Andrew Gordon, Harvard University, author of A Modern History of Japan Kitamura's thoroughly researched and immensely readable book mainly combines approaches of historical research and film studies. It is based on an admirable range of both US and Japanese source materials and consists of a concise methodological preface and eight thematically arranged chapters.... The fact that Screening Enlightenment undoubtedly will inspire such future studies that further examine the fascinating issues it raises, may very well be one of its most important merits.
Harald Salomon
Pacific Affairs
Kitamura's book is a new contribution to the field of cinema in occupied Japan in covering such diverse groups as the American film distributor, the Central Motion Picture Exchange (CMPE); Japanese exhibitors and movie theaters; 'cultural elites' including critics, journalists, and scholars; and moviegoers.

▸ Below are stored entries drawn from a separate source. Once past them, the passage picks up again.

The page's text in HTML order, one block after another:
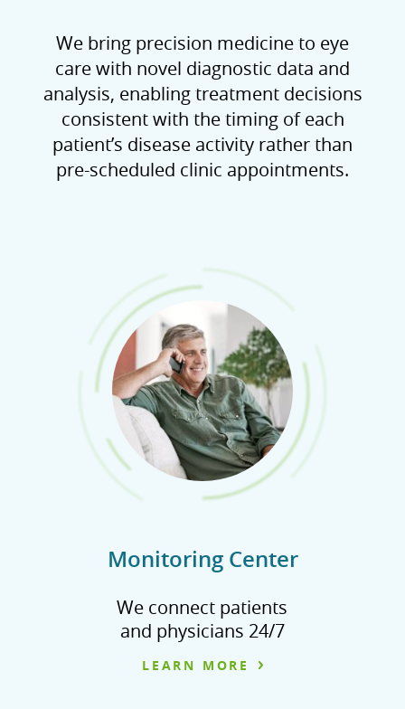
We bring precision medicine to eye
care with novel diagnostic data and
analysis, enabling treatment decisions
consistent with the timing of each
patient’s disease activity rather than
pre-scheduled clinic appointments.
Monitoring Center
We connect patients
and physicians 24/7
LEARN MORE
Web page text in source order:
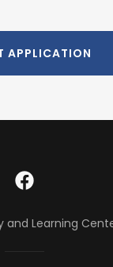
APPLICATION
Learning
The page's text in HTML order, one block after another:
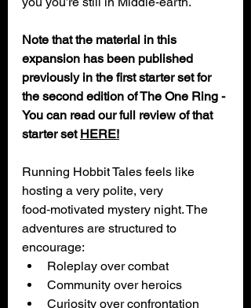
Note that the material in this
expansion has been published
previously in the first starter set for
the second edition of The One Ring -
You can read our full review of that
starter set HERE!
Running Hobbit Tales feels like
hosting a very polite, very
food‑motivated mystery night. The
adventures are structured to
encourage:
Roleplay over combat
Community over heroics
Curiosity over confrontation
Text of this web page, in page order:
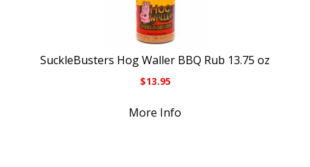
SuckleBusters Hog Waller BBQ Rub 13.75 oz
$13.95
More Info
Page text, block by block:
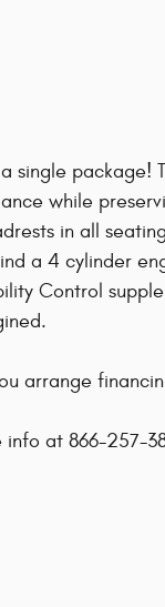
single
while
in all
a 4 cylinder
Control
arrange
at 866-257-
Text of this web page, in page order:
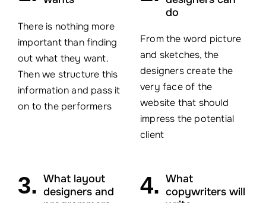
There is nothing more
important than finding
out what they want.
Then we structure this
information and pass it
on to the performers
do
From the word picture
and sketches, the
designers create the
very face of the
website that should
impress the potential
client
3. What layout
designers and
4. What
copywriters will
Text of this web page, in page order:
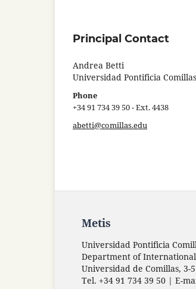
Principal Contact
Andrea Betti
Universidad Pontificia Comillas
Phone
+34 91 734 39 50 - Ext. 4438
abetti@comillas.edu
Metis
Universidad Pontificia
Department of
Universidad de Comillas, 3-
Tel. +34 91 734 39 50 | E-
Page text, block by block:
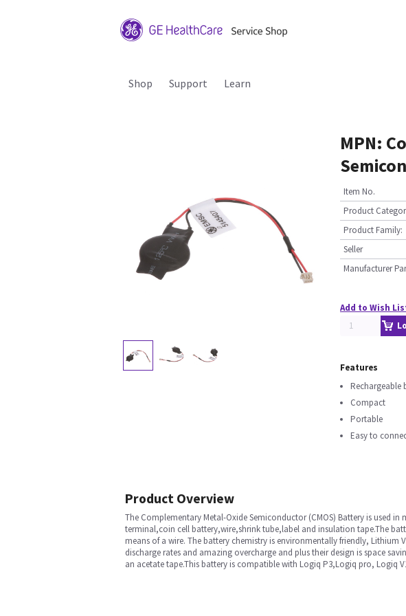
Shop Support Learn
MPN:
Item No.
Product
Product Family:
Seller
Manufacturer
Add to Wish
Features
Rechargeable
Compact
Portable
Easy to
Product Overview
The Complementary Metal-Oxide Semiconductor (CMOS) Battery is used
terminal,coin cell battery,wire,shrink tube,label and insulation tape.The
means of a wire. The battery chemistry is environmentally friendly,
discharge rates and amazing overcharge and plus their design is space
an acetate tape.This battery is compatible with Logiq P3,Logiq pro, Logiq
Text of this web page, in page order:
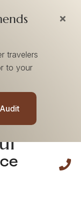
travelers
to your
|
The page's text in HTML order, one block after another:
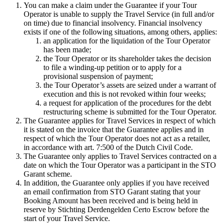
You can make a claim under the Guarantee if your Tour
Operator is unable to supply the Travel Service (in full and/or
on time) due to financial insolvency. Financial insolvency
exists if one of the following situations, among others, applies:
an application for the liquidation of the Tour Operator
has been made;
the Tour Operator or its shareholder takes the decision
to file a winding-up petition or to apply for a
provisional suspension of payment;
the Tour Operator’s assets are seized under a warrant of
execution and this is not revoked within four weeks;
a request for application of the procedures for the debt
restructuring scheme is submitted for the Tour Operator.
The Guarantee applies for Travel Services in respect of which
it is stated on the invoice that the Guarantee applies and in
respect of which the Tour Operator does not act as a retailer,
in accordance with art. 7:500 of the Dutch Civil Code.
The Guarantee only applies to Travel Services contracted on a
date on which the Tour Operator was a participant in the STO
Garant scheme.
In addition, the Guarantee only applies if you have received
an email confirmation from STO Garant stating that your
Booking Amount has been received and is being held in
reserve by Stichting Derdengelden Certo Escrow before the
start of your Travel Service.
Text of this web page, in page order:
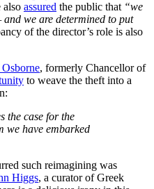
also assured the public that “we
we are determined to put
of the director’s role is also
, formerly Chancellor of
to weave the theft into a
the case for the
we have embarked
such reimagining was
Higgs, a curator of Greek
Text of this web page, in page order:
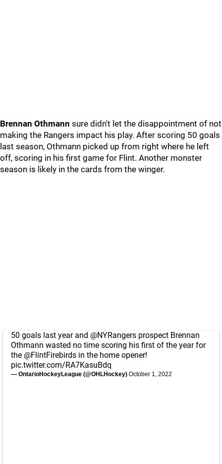
Brennan Othmann sure didn't let the disappointment of not
making the Rangers impact his play. After scoring 50 goals
last season, Othmann picked up from right where he left
off, scoring in his first game for Flint. Another monster
season is likely in the cards from the winger.
50 goals last year and @NYRangers prospect Brennan
Othmann wasted no time scoring his first of the year for
the @FlintFirebirds in the home opener!
pic.twitter.com/RA7KasuBdq
— OntarioHockeyLeague (@OHLHockey) October 1, 2022
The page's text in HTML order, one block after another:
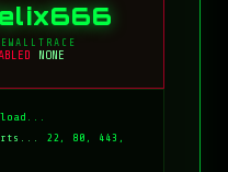
TRACE
NONE
22, 80, 443,
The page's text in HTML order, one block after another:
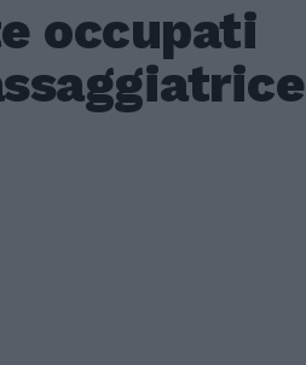
occupati
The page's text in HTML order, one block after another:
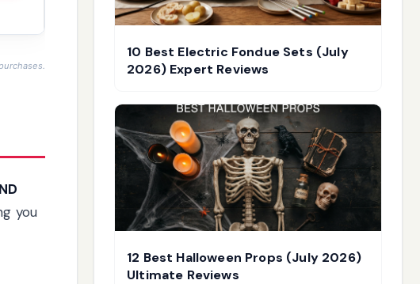
ND
you
10 Best Electric Fondue Sets (July
2026) Expert Reviews
12 Best Halloween Props (July 2026)
Ultimate Reviews
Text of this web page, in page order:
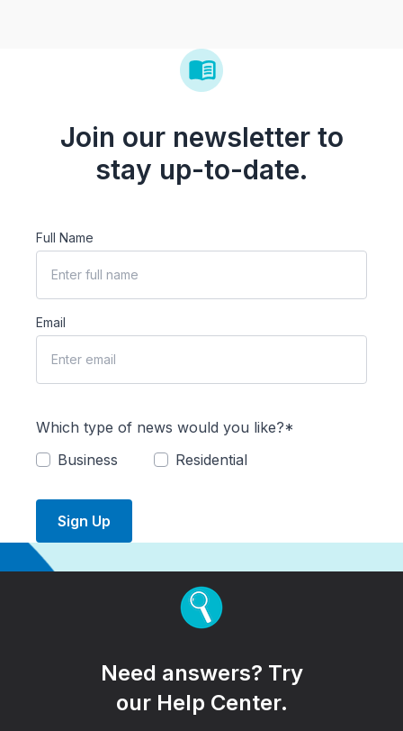
Join our newsletter to
stay up-to-date.
Full Name
Email
Which type of news would you like?*
Business
Residential
Sign Up
Need answers? Try
our Help Center.
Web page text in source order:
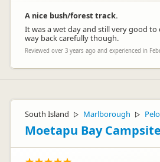
A nice bush/forest track.
It was a wet day and still very good
way back carefully though.
Reviewed over 3 years ago and experienced in
South Island ▷ Marlborough ▷
Moetapu Bay Campsite
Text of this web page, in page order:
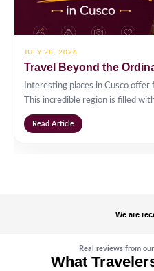
JULY 28, 2026
Travel Beyond the
Interesting places in Cusco
This incredible region is filled
Read Article
We are
Real reviews from
What
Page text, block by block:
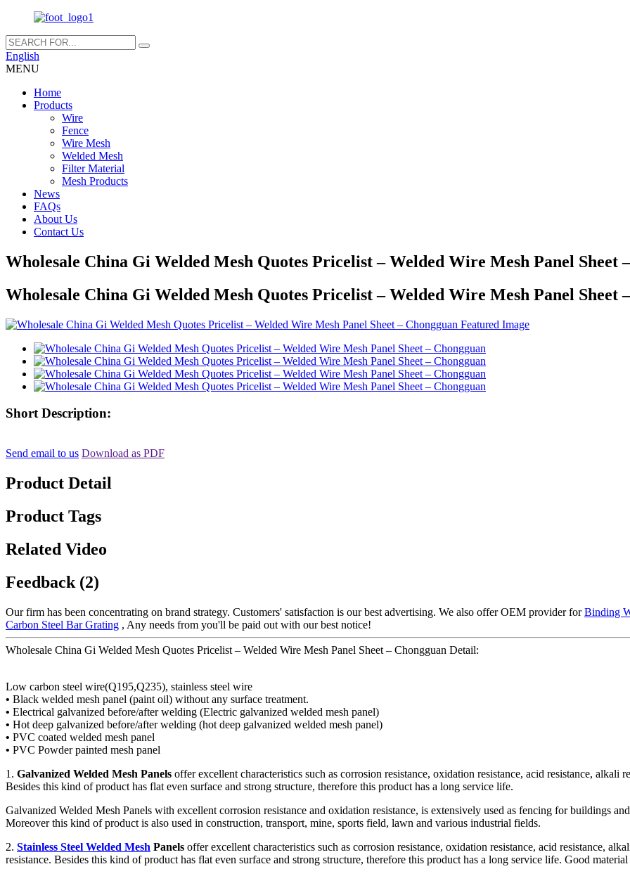
English
MENU
Home
Products
Wire
Fence
Wire Mesh
Welded Mesh
Filter Material
Mesh Products
News
FAQs
About Us
Contact Us
Wholesale China Gi Welded Mesh Quotes Pricelist – Welded Wire Mesh Panel Sheet
Wholesale China Gi Welded Mesh Quotes Pricelist – Welded Wire Mesh Panel Sheet
Short Description:
Send email to us Download as PDF
Product Detail
Product Tags
Related Video
Feedback (2)
Our firm has been concentrating on brand strategy. Customers' satisfaction is our best advertising. We also offer OEM provider forBinding
Carbon Steel Bar Grating , Any needs from you'll be paid out with our best notice!
Wholesale China Gi Welded Mesh Quotes Pricelist – Welded Wire Mesh Panel Sheet – Chongguan Detail:
Low carbon steel wire(Q195,Q235), stainless steel wire
• Black welded mesh panel (paint oil) without any surface treatment.
• Electrical galvanized before/after welding (Electric galvanized welded mesh panel)
• Hot deep galvanized before/after welding (hot deep galvanized welded mesh panel)
• PVC coated welded mesh panel
• PVC Powder painted mesh panel
1. Galvanized Welded Mesh Panels offer excellent characteristics such as corrosion resistance, oxidation resistance, acid resistance, alkali
Besides this kind of product has flat even surface and strong structure, therefore this product has a long service life.
Galvanized Welded Mesh Panels with excellent corrosion resistance and oxidation resistance, is extensively used as fencing for buildings
Moreover this kind of product is also used in construction, transport, mine, sports field, lawn and various industrial fields.
2. Stainless Steel Welded Mesh Panels offer excellent characteristics such as corrosion resistance, oxidation resistance, acid resistance,
resistance. Besides this kind of product has flat even surface and strong structure, therefore this product has a long service life. Good
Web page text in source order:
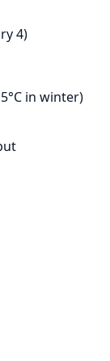
4)
in winter)
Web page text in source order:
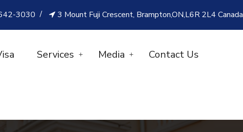
3030 3 Mount Fuji Crescent, Brampton,ON,L6R 2L4 Canada
Services Media Contact Us
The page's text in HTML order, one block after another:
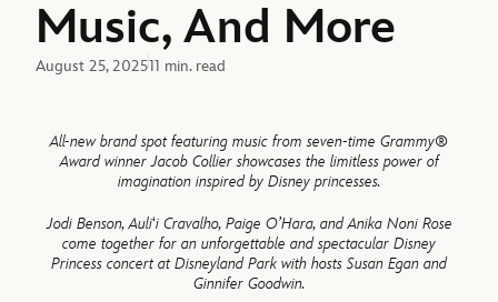
Music, And More
August 25, 202511 min. read
All-new brand spot featuring music from seven-time Grammy®
Award winner Jacob Collier showcases the limitless power of
imagination inspired by Disney princesses.
Jodi Benson, Auli‘i Cravalho, Paige O’Hara, and Anika Noni Rose
come together for an unforgettable and spectacular Disney
Princess concert at Disneyland Park with hosts Susan Egan and
Ginnifer Goodwin.
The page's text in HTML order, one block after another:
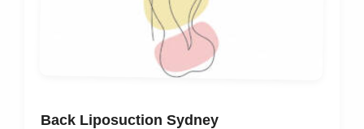
Back Liposuction Sydney
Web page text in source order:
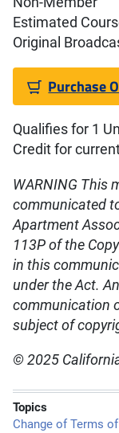
Estimated
Original
Purchase
Qualifies for 1
Credit for
WARNING This
communicated
Apartment
113P of the
in this
under the Act.
communication
subject of
© 2025
Topics
Change of Terms
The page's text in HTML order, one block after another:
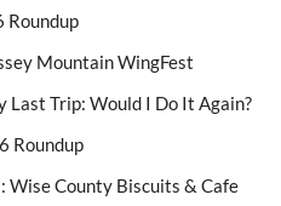
C
h
a
n
n
Roundup
Mountain WingFest
Last Trip: Would I Do It Again?
Roundup
Wise County Biscuits & Cafe
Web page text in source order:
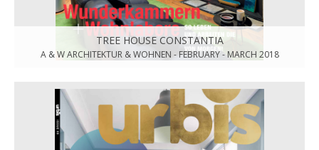
TREE HOUSE CONSTANTIA
A & W ARCHITEKTUR & WOHNEN - FEBRUARY - MARCH 2018
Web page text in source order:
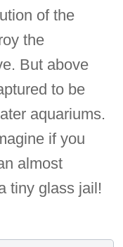
of the
the
But above
to be
aquariums.
if you
almost
tiny glass jail!
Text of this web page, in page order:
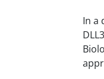
In a
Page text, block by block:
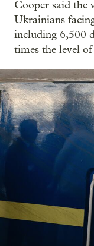
Cooper said the
Ukrainians
including 6,500
times the level of
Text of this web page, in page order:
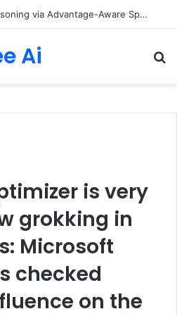
Arbitrage: Efficient Reasoning via Advantage-Aware Speculation
Ai
is very
grokking in
Microsoft
checked
on the
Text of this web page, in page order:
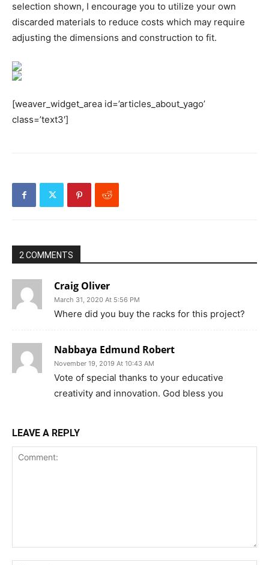
selection shown, I encourage you to utilize your own
discarded materials to reduce costs which may require
adjusting the dimensions and construction to fit.
[weaver_widget_area id=’articles_about_yago’
class=’text3′]
2 COMMENTS
Craig Oliver
March 31, 2020 At 5:56 PM
Where did you buy the racks for this project?
Nabbaya Edmund Robert
November 19, 2019 At 10:43 AM
Vote of special thanks to your educative
creativity and innovation. God bless you
LEAVE A REPLY
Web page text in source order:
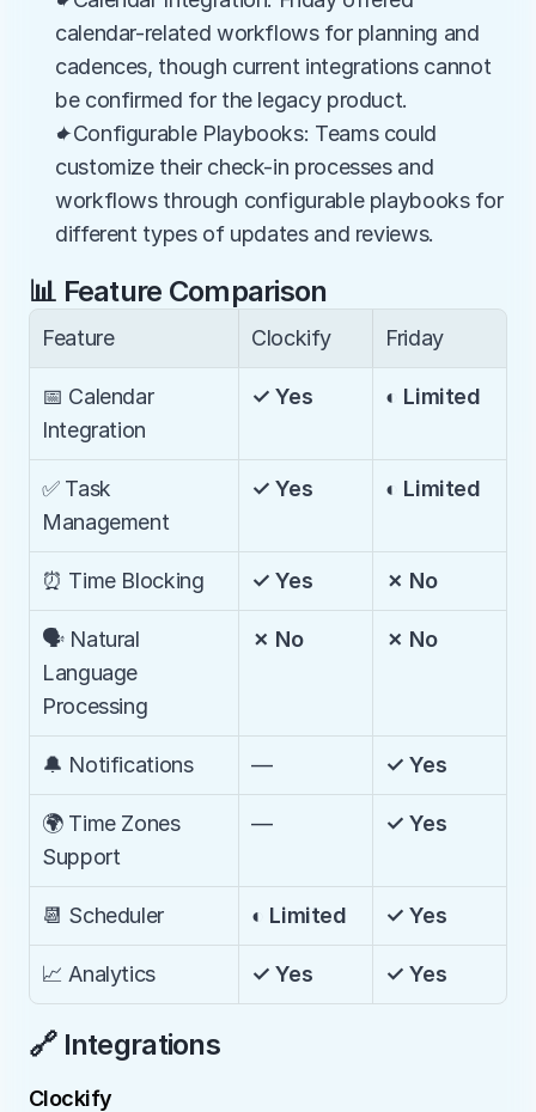
calendar-related workflows for planning and
cadences, though current integrations cannot
be confirmed for the legacy product.
✦Configurable Playbooks: Teams could
customize their check-in processes and
workflows through configurable playbooks for
different types of updates and reviews.
📊 Feature Comparison
Feature Clockify Friday
📅 Calendar
Integration
✓ Yes ◐ Limited
✅ Task
Management
✓ Yes ◐ Limited
⏰ Time Blocking ✓ Yes ✗ No
🗣️ Natural
Language
Processing
✗ No ✗ No
🔔 Notifications — ✓ Yes
🌍 Time Zones
Support
— ✓ Yes
📆 Scheduler ◐ Limited ✓ Yes
📈 Analytics ✓ Yes ✓ Yes
🔗 Integrations
Clockify
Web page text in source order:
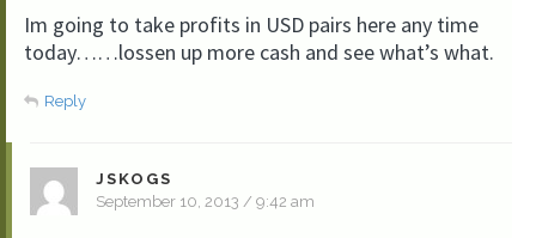
Im going to take profits in USD pairs here any time
today……lossen up more cash and see what’s what.
Reply
JSKOGS
September 10, 2013 / 9:42 am
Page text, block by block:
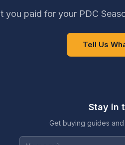
you paid for your PDC
Tell Us
Stay in
Get buying guides

Attention to all these groups allows readers to see the complicated dynamics in which Hollywood films become the icon of democracy and modernity in occupied Japan.... It can be highly recommended to all scholars and students of the US occupation of Japan, film history, and Japanese cultural and intellectual history.
Yuka Tsuchiya
Social Science Japan Journal
Kitamura shows that Hollywood and SCAP [the occupying authorities led by General Douglas MacArthur] were at loggerheads almost as often as they were in harmony.... SCAP censorship caused problems for American films as various as Frank Capra's political fable, Mr. Smith Goes to Washington, unseen in Japan during the Occupation due to its portrayal of corruption in US politics, to the Tyrone Power swashbuckler, The Mark of Zorro, which in an era when samurai films were practically banned, was criticized for its portrayal of swordplay as a 'fine and fashionable art of killing.'... His book sheds new light on a neglected aspect of Occupation history.
Alexander Jacoby
Times Literary Supplement
In addition to his significant contribution to diplomatic history and U.S. relations with Japan, Kitamura adds to our understanding of Japanese history in the critical period after the war.... What he details so carefully through his examination of the Central Motion Picture Exchange (CMPE) and the Eiga no tomo, among other organizations and entities, is how Japanese came to embrace the carefully scripted and edited manner in which American films were reintroduced to Japan during the occupation.
T. Christopher Jespersen
H-Diplo Roundtable Review
Hiroshi Kitamura has written an excellent overview of the role played by Hollywood films in shaping the cultural reconstruction of Japan during the American occupation. His book reflects wide reading in Japanese sources, the research of film scholars, and current scholarship of American occupation policy.... This fine book will be of value not only to diplomatic and military historians but also to persons interested in the American occupation of Germany, as so many parallels are implicit in it.
David Culbert
Journal of American History
American moviemakers had to tread carefully with the American military and governmental occupation authorities if they were to expect to be able to penetrate the newly opened market for their films in postwar Japan. In sum, filmmakers were secondary players in a game of very serious hardball. Kitamura provides vivid glimpses into what qualities in specific American movies appealed to Japanese critics and audiences. He describes how, as the Japanese spirit revived, lively movie discussion groups sprang up in Japan. Recommended.